New Netherland (Nieuw-Nederland) was the 17th century colonial province of the Republic of the Seven United Netherlands on the northeastern coast of North America. The claimed territory was the land from the Delmarva Peninsula to southern Cape Cod. The settled areas are now part of the Mid-Atlantic states of New York, New Jersey, and Delaware, with small outposts in Connecticut and Pennsylvania. Its capital of New Amsterdam was located at the southern tip of the island of Manhattan on the Upper New York Bay.

The region was initially explored in 1609 by Henry Hudson on an expedition for the Dutch East India Company. It was later surveyed and charted, and was given its name in 1614. The Dutch named the three main rivers of the province the Zuyd Rivier (now the Delaware River), the Noort Rivier (now the Hudson River), and the Versche Rivier (now the Connecticut River). They intended to use them to gain access to the interior, the indigenous population, and the lucrative fur trade.

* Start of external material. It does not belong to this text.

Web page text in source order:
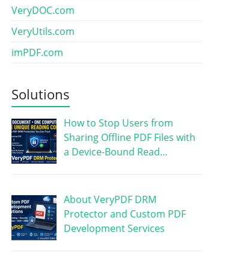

International law required discovery, charting, and settlement to perfect a territorial claim. Large scale settlement was rejected in favor of a formula that was working in Asia of establishing factories (trading posts with a military presence and a small support community). This period is sometimes referred to as the Dutch Golden Age, despite on-going wars on the European continent, and it was difficult to recruit people to leave the economic boom and cultural vibrancy of Europe. Mismanagement and under-funding by the Dutch West India Company (WIC) hindered early settlement, as well as misunderstandings and armed conflict with Indians. Liberalization of trade, a degree of self-rule, and the loss of Dutch Brazil led to exponential growth in the 1650s. Transfers of power from the Netherlands to England were peaceful in the province, the last one formalized in 1674.

==Forts and Factorijen==

The first of two Forts Nassau was built in Mahican territory during the first decade, where commerce could be conducted with Indians, and factorijen (small trading posts) went up at Schenectady, Schoharie, Esopus, Quinnipiac, Communipaw, Ninigret, Totoket, Schuykill, and elsewhere. Trapper Jan Rodrigues is believed to have been the first non-Indian to winter on the island of Manhattan in 1613.

==Nut Island==

The States General of the Dutch Republic awarded the newly formed Dutch West India Company a trade monopoly for the region in 1621, and New Netherland became a province of the Dutch Republic in 1624. The South River was initially chosen as the site of the capital because the colonists felt that it had the best climate. However, summer humidity, mosquitos, and winter freezing made the North River more appealing. A number of ships brought settlers to the New World, at first to Noten Island (Noten Eylandt) and soon after to the tip of Manhattan, and the colonists began construction of Fort Amsterdam, around which the colony began to grow. Small groups of the early arrivals were dispersed to Fort Orange, to Fort Wilhelmus, or to Kievets Hoek, but those who went to Fort Wilhelmus and Kievets Hoek were later recalled. Among those who made the crossing were many Walloons and 11 Africans as company-owned slaves.

==Patroonships==

In 1629, the Dutch West India Company introduced the Charter of Freedoms and Exemptions, a series of inducements commonly known as the patroon system. Invested members could receive vast land patents and manorial rights, somewhat reminiscent of a feudal lord, if they were willing to fulfill certain conditions, including transporting and settling at least 50 persons. A number of attempts were made, but the only notable success was the Manor of Rensselaerswyck. Pavonia, across the river from New Amsterdam, was returned to the company and became a company-managed holding. In 1640, company policy was changed to allow land purchases by individuals in good standing.

==South River==

Another patroon patent was Zwaanendael Colony later named by the British, Lewes, Delaware (the town is still known as such), the first Dutch colonial settlement on the South River (Delaware Bay), but it was plundered soon after its founding in 1631. After 1638, settlement was mostly in New Sweden, and these were brought under New Netherland control in 1655 when Fort Casimir was built. In 1663, Pieter Corneliszoon Plockhoy attempted to create a utopian settlement in the region, but it expired under English rule.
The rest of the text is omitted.